Directions for this task :: Take the lines of the data below from the very first through the line containing "Version 1.7.1, 2007-07-23 [15, 37, 147, 51]" and output them exactly, pictures excluded.

Records provided ::
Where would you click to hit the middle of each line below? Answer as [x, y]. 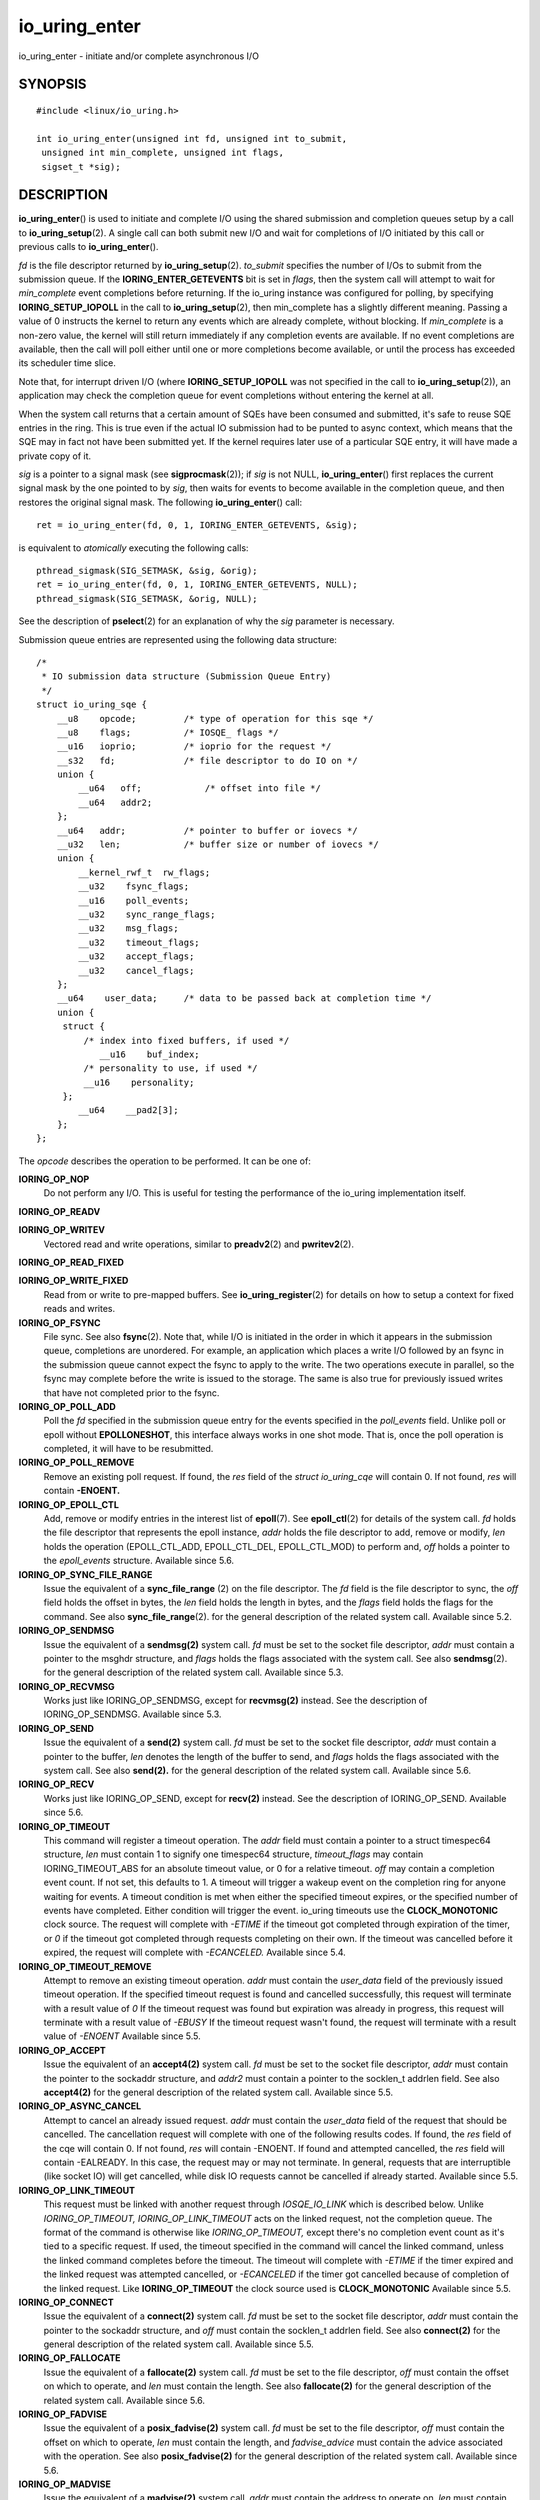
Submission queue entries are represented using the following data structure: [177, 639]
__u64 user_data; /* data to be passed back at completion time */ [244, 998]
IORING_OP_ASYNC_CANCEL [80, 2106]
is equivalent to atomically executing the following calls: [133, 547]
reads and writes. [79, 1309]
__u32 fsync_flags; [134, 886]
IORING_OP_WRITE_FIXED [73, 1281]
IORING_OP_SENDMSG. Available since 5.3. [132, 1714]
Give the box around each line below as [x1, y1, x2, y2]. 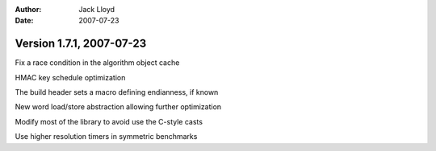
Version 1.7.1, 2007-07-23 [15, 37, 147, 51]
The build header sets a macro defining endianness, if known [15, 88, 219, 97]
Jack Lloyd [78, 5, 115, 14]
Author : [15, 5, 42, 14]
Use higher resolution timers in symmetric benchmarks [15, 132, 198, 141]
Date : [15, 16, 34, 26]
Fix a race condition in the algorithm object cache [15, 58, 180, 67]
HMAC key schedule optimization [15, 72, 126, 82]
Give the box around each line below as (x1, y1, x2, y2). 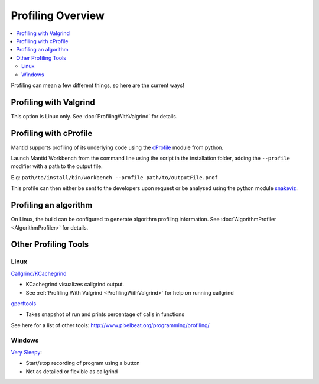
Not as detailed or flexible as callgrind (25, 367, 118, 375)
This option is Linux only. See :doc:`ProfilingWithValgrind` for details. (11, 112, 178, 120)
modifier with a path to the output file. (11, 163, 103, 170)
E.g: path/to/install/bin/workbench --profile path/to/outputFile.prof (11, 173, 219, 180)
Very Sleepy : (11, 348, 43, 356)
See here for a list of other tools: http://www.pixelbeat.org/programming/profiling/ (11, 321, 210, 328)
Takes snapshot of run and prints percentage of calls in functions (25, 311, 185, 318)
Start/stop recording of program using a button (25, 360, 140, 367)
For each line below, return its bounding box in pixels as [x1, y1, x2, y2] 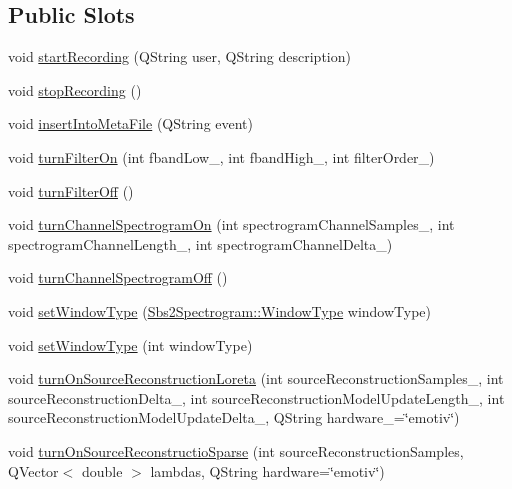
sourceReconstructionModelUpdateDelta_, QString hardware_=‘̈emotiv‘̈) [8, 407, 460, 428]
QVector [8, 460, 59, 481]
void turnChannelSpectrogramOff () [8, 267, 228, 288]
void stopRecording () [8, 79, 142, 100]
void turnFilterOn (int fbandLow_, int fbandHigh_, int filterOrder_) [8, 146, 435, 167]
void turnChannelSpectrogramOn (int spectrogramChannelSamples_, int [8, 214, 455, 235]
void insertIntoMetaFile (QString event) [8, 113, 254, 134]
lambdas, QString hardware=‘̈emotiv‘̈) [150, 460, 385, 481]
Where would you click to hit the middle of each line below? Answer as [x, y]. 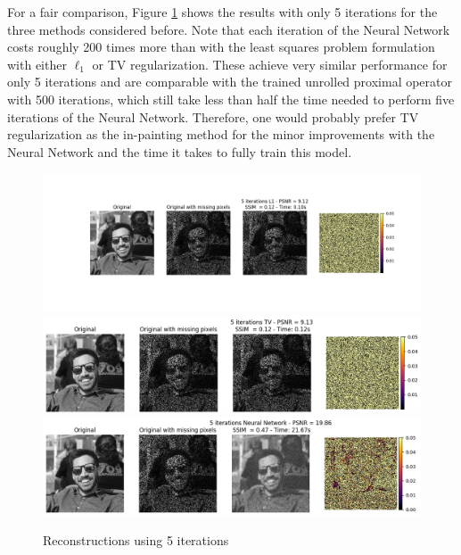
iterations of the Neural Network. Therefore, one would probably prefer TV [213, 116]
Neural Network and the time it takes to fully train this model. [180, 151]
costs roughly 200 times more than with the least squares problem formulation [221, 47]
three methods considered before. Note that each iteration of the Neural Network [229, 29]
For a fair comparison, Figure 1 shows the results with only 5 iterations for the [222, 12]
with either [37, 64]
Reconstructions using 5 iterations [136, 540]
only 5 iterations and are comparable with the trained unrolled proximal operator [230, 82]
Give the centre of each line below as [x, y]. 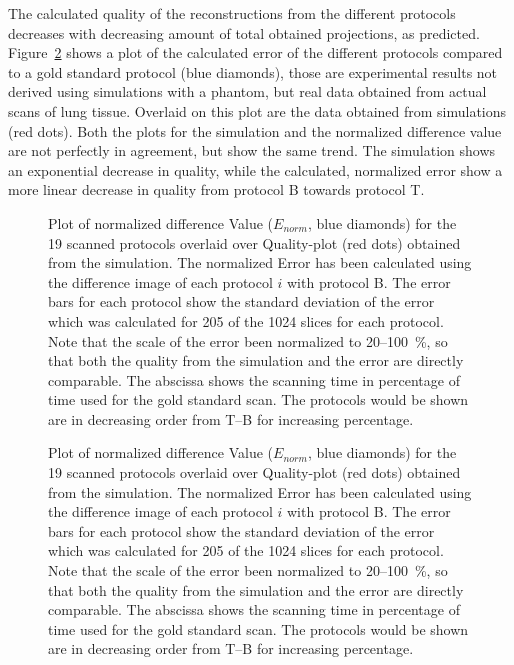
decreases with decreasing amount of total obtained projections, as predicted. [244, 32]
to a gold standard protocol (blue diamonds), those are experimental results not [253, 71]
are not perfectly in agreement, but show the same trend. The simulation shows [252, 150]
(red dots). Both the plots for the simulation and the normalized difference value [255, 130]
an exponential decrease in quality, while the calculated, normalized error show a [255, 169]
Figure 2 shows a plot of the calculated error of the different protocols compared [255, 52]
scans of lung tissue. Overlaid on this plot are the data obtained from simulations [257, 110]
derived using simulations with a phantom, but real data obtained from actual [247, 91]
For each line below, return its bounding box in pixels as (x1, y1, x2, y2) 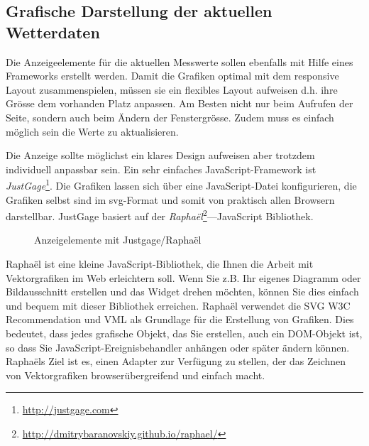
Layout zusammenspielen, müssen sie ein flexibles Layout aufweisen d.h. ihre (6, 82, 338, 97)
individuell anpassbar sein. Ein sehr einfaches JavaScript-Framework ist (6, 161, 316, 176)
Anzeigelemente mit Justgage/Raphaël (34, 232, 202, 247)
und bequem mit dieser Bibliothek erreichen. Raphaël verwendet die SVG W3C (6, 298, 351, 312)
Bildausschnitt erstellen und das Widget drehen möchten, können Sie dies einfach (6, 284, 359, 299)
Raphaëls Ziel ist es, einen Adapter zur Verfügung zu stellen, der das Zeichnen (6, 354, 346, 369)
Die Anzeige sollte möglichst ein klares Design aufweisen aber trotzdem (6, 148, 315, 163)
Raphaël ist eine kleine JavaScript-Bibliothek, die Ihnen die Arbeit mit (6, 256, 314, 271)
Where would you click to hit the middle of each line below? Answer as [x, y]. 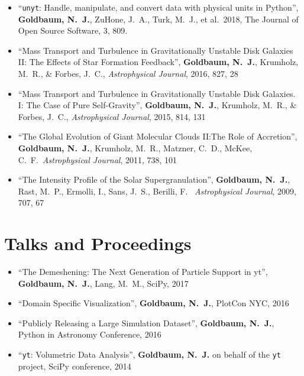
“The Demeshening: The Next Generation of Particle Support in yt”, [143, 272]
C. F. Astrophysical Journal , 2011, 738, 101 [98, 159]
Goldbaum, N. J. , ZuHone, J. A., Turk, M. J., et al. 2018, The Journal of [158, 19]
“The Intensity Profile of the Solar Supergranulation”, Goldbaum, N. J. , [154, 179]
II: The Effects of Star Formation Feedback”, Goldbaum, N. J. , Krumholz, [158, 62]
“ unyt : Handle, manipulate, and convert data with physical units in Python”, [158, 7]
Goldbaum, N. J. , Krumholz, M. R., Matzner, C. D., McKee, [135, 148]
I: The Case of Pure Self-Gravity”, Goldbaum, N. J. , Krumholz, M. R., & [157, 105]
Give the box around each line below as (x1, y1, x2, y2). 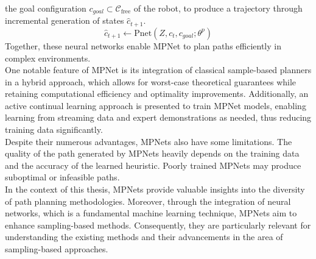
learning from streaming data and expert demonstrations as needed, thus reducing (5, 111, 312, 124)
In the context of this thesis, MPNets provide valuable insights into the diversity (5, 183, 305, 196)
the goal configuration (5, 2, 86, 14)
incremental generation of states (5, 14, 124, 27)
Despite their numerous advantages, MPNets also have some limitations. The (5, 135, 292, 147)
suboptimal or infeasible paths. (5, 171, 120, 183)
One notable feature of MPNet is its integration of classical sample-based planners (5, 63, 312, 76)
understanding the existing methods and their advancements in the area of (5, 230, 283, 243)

Result for this exercise ::
Where would you click to hit the middle of each line below? Answer as [x, y]. 
Submission queue entries are represented using the following data structure: [177, 639]
__u64 user_data; /* data to be passed back at completion time */ [244, 998]
IORING_OP_ASYNC_CANCEL [80, 2106]
is equivalent to atomically executing the following calls: [133, 547]
reads and writes. [79, 1309]
__u32 fsync_flags; [134, 886]
IORING_OP_WRITE_FIXED [73, 1281]
IORING_OP_SENDMSG. Available since 5.3. [132, 1714]
Give the box around each line below as [x1, y1, x2, y2]. 
Version 1.7.1, 2007-07-23 [15, 37, 147, 51]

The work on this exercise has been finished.